Gun deaths in the US seem to disproportionately affect men vs women. They also seem to disproportionately affect minorities, although having some data on the percentage of each race in the overall US population would help.

There appears to be a minor seasonal correlation, with gun deaths peaking in the summer and declining in the winter.
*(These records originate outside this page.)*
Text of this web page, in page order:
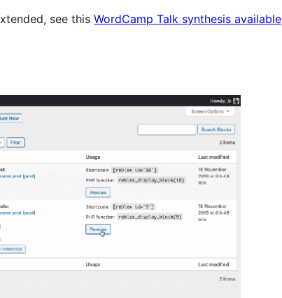
see this WordCamp Talk synthesis available
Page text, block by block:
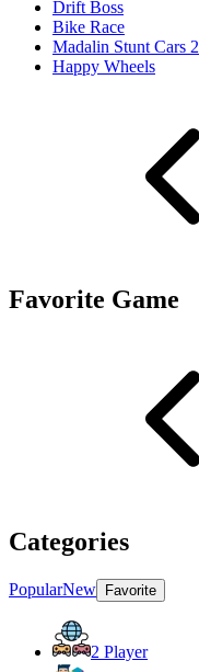
Drift Boss
Bike Race
Madalin Stunt Cars 2
Happy Wheels
Favorite Game
Categories
PopularNew Favorite
2 Player
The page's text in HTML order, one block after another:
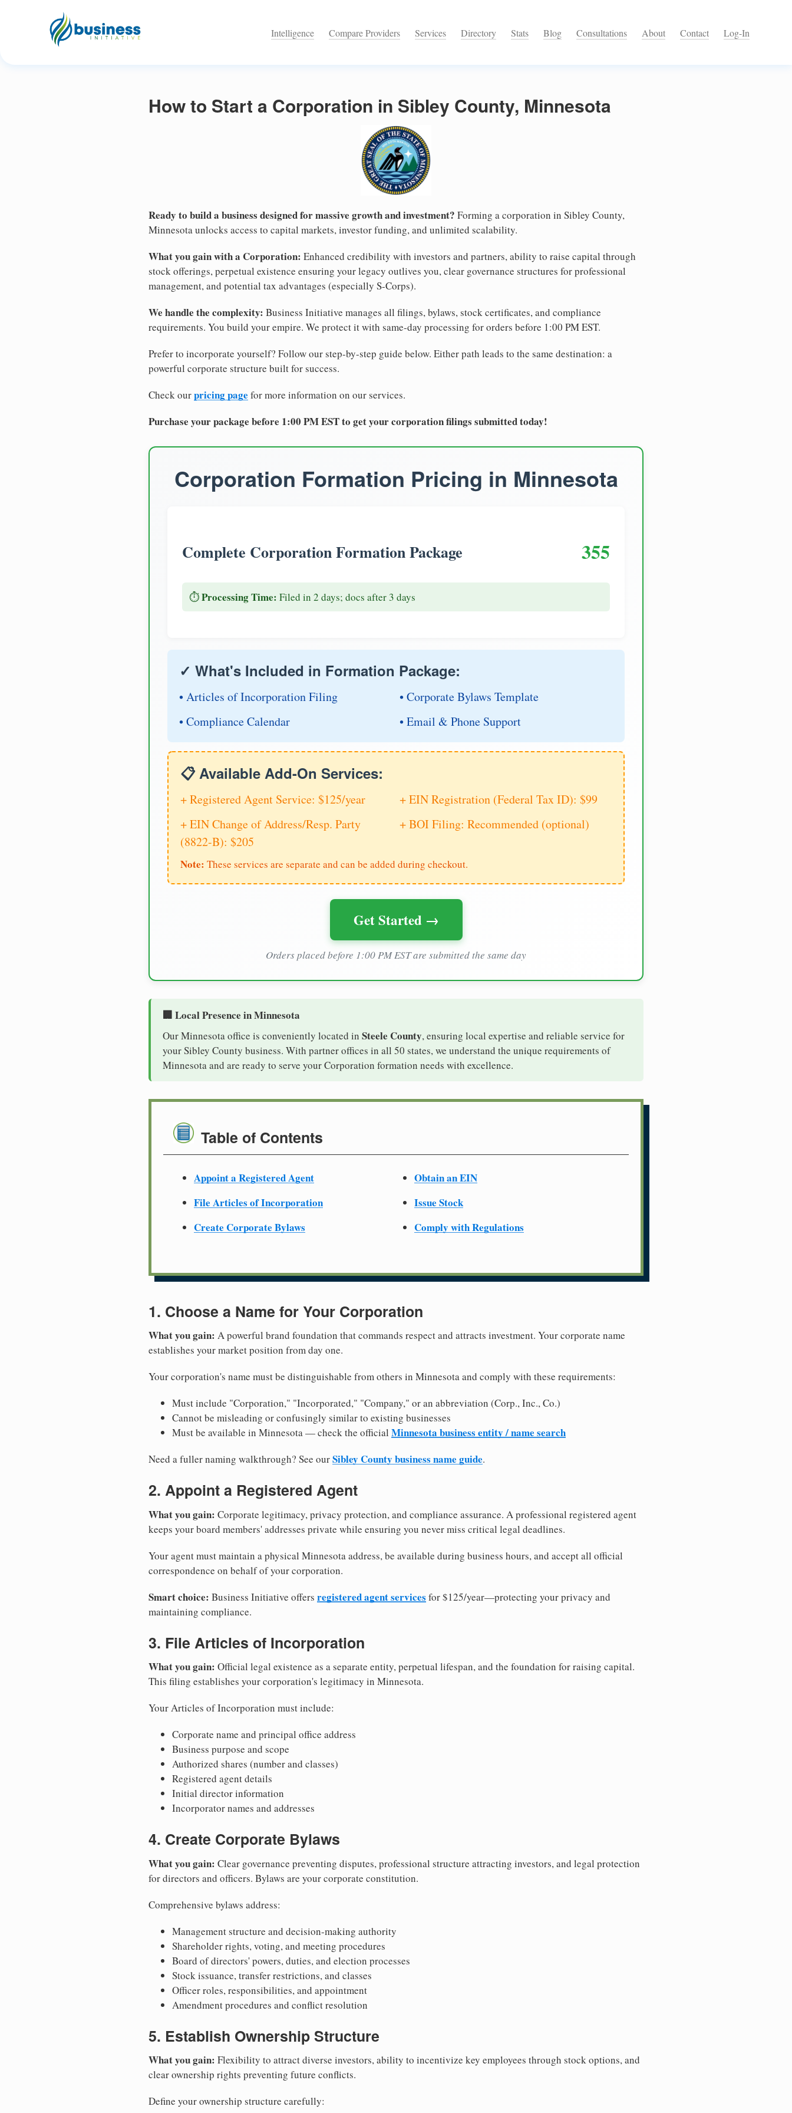
Intelligence Compare Providers Services Directory Stats Blog Consultations About Contact Log-In
How to Start a Corporation in Sibley County, Minnesota
Ready to build a business designed for massive growth and investment? Forming a corporation in Sibley County,
Minnesota unlocks access to capital markets, investor funding, and unlimited scalability.
What you gain with a Corporation: Enhanced credibility with investors and partners, ability to raise capital through
stock offerings, perpetual existence ensuring your legacy outlives you, clear governance structures for professional
management, and potential tax advantages (especially S-Corps).
We handle the complexity: Business Initiative manages all filings, bylaws, stock certificates, and compliance
requirements. You build your empire. We protect it with same-day processing for orders before 1:00 PM EST.
Prefer to incorporate yourself? Follow our step-by-step guide below. Either path leads to the same destination: a
powerful corporate structure built for success.
Check ourpricing page for more information on our services.
Purchase your package before 1:00 PM EST to get your corporation filings submitted today!
Corporation Formation Pricing in Minnesota
Complete Corporation Formation Package 355
⏱️Processing Time: Filed in 2 days; docs after 3 days
✓ What's Included in Formation Package:
• Articles of Incorporation Filing
• Corporate Bylaws Template
• Compliance Calendar
• Email & Phone Support
📋 Available Add-On Services:
+ Registered Agent Service: $125/year
+ EIN Registration (Federal Tax ID): $99
+ EIN Change of Address/Resp. Party
(8822-B): $205
+ BOI Filing: Recommended (optional)
Note: These services are separate and can be added during checkout.
Get Started →
Orders placed before 1:00 PM EST are submitted the same day
🏢 Local Presence in Minnesota
Our Minnesota office is conveniently located in Steele County, ensuring local expertise and reliable service for
your Sibley County business. With partner offices in all 50 states, we understand the unique requirements of
Minnesota and are ready to serve your Corporation formation needs with excellence.
Table of Contents
Appoint a Registered Agent
File Articles of Incorporation
Create Corporate Bylaws
Obtain an EIN
Issue Stock
Comply with Regulations
1. Choose a Name for Your Corporation
What you gain: A powerful brand foundation that commands respect and attracts investment. Your corporate name
establishes your market position from day one.
Your corporation's name must be distinguishable from others in Minnesota and comply with these requirements:
Must include "Corporation," "Incorporated," "Company," or an abbreviation (Corp., Inc., Co.)
Cannot be misleading or confusingly similar to existing businesses
Must be available in Minnesota — check the official Minnesota business entity / name search
Need a fuller naming walkthrough? See ourSibley County business name guide.
2. Appoint a Registered Agent
What you gain: Corporate legitimacy, privacy protection, and compliance assurance. A professional registered agent
keeps your board members' addresses private while ensuring you never miss critical legal deadlines.
Your agent must maintain a physical Minnesota address, be available during business hours, and accept all official
correspondence on behalf of your corporation.
Smart choice: Business Initiative offers registered agent services for $125/year—protecting your privacy and
maintaining compliance.
3. File Articles of Incorporation
What you gain: Official legal existence as a separate entity, perpetual lifespan, and the foundation for raising capital.
This filing establishes your corporation's legitimacy in Minnesota.
Your Articles of Incorporation must include:
Corporate name and principal office address
Business purpose and scope
Authorized shares (number and classes)
Registered agent details
Initial director information
Incorporator names and addresses
4. Create Corporate Bylaws
What you gain: Clear governance preventing disputes, professional structure attracting investors, and legal protection
for directors and officers. Bylaws are your corporate constitution.
Comprehensive bylaws address:
Management structure and decision-making authority
Shareholder rights, voting, and meeting procedures
Board of directors' powers, duties, and election processes
Stock issuance, transfer restrictions, and classes
Officer roles, responsibilities, and appointment
Amendment procedures and conflict resolution
5. Establish Ownership Structure
What you gain: Flexibility to attract diverse investors, ability to incentivize key employees through stock options, and
clear ownership rights preventing future conflicts.
Define your ownership structure carefully:

It might be useful to filter by intent, to see if different categories of intent have different correlations with season, race, or gender.
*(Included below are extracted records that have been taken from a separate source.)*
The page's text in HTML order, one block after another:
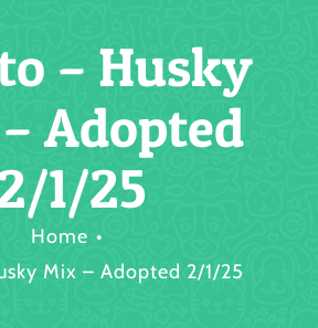
– Husky
Adopted
1/25
Home
Mix – Adopted 2/1/25
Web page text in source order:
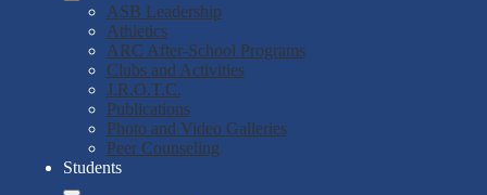
ASB Leadership
Athletics
ARC After-School Programs
Clubs and Activities
J.R.O.T.C.
Publications
Photo and Video Galleries
Peer Counseling
Students
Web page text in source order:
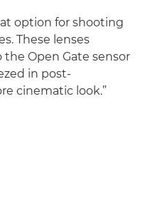
option for shooting
These lenses
Open Gate sensor
in post-
cinematic look.”
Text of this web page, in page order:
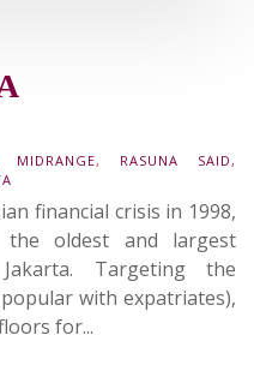
MIDRANGE, RASUNA SAID,
financial crisis in 1998,
oldest and largest
Targeting the
with expatriates),
for...
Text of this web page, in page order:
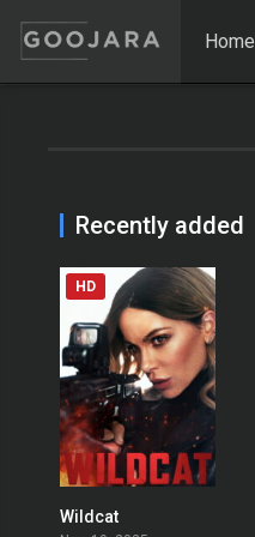
Home
Recently added
HD
Wildcat
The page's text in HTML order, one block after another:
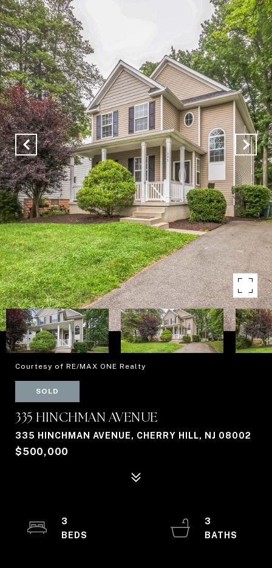
Courtesy of RE/MAX ONE Realty
SOLD
335 HINCHMAN AVENUE
335 HINCHMAN AVENUE, CHERRY HILL, NJ 08002
$500,000
3
3
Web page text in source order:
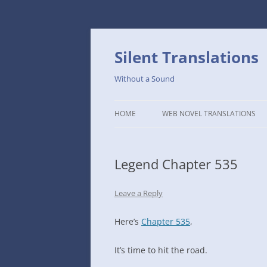
Skip
content
Silent Translations
Without a Sound
HOME WEB NOVEL TRANSLATIONS
THE DUTCH SLOPE’S WESTERN
THAT TIME I GOT REINCARNATED
Legend Chapter 535
Leave a Reply
Here’s Chapter 535,
It’s time to hit the road.

## Reading In A Second Dataset

In [17]:
import csv

with open("csv/census.csv", "r") as f:
    reader = csv.reader(f)
    census = list(reader)
census

[['Id',
  'Year',
  'Id',
  'Sex',
  'Id',
  'Hispanic Origin',
  'Id',
  'Id2',
  'Geography',
  'Total',
  'Race Alone - White',
  'Race Alone - Hispanic',
  'Race Alone - Black or African American',
  'Race Alone - American Indian and Alaska Native',
  'Race Alone - Asian',
  'Race Alone - Native Hawaiian and Other Pacific Islander',
  'Two or More Races'],
 ['cen42010',
  'April 1, 2010 Census',
  'totsex',
  'Both Sexes',
  'tothisp',
  'Total',
  '0100000US',
  '',
  'United States',
  '308745538',
  '197318956',
  '44618105',
  '40250635',
  '3739506',
  '15159516',
  '674625',
  '6984195']]

## Calculating Rates of Gun Deaths per Race

Create dictionary that maps each key from race_counts to the population count of the race from census

In [18]:
mapping = {
    "Asian/Pacific Islander": 15159516 + 674625,
    "Native American/Native Alaskan": 3739506,
    "Black": 40250635,
    "Hispanic": 44618105,
    "White": 197318956
}

Express crime statistics as the "rate per 100000 people"
(the number of people in a given group out of every 100000 that were killed by guns in the America)

In [19]:
race_per_hundredk = {}
for k,v in race_counts.items():
    race_per_hundredk[k] = (v / mapping[k]) * 100000

race_per_hundredk

{'Asian/Pacific Islander': 8.374309664161762,
 'Black': 57.8773477735196,
 'Hispanic': 20.220491210910907,
 'Native American/Native Alaskan': 24.521955573811088,
 'White': 33.56849303419181}

## Filtering By Intent

Filter the results and restrict them to the 'Homicide' intent.

In [21]:
intents = [each[3] for each in data]
homicide_race_counts = {}
for i,race in enumerate(races):
    if race not in homicide_race_counts:
        homicide_race_counts[race] = 0
    if intents[i] == "Homicide":
        homicide_race_counts[race] += 1

race_per_hundredk = {}
for k,v in homicide_race_counts.items():
    race_per_hundredk[k] = (v / mapping[k]) * 100000

race_per_hundredk

{'Asian/Pacific Islander': 3.530346230970155,
 'Black': 48.471284987180944,
 'Hispanic': 12.627161104219914,
 'Native American/Native Alaskan': 8.717729026240365,
 'White': 4.6356417981453335}

### Findings

It appears that gun related homicides in the US disproportionately affect people in the Black and Hispanic racial categories.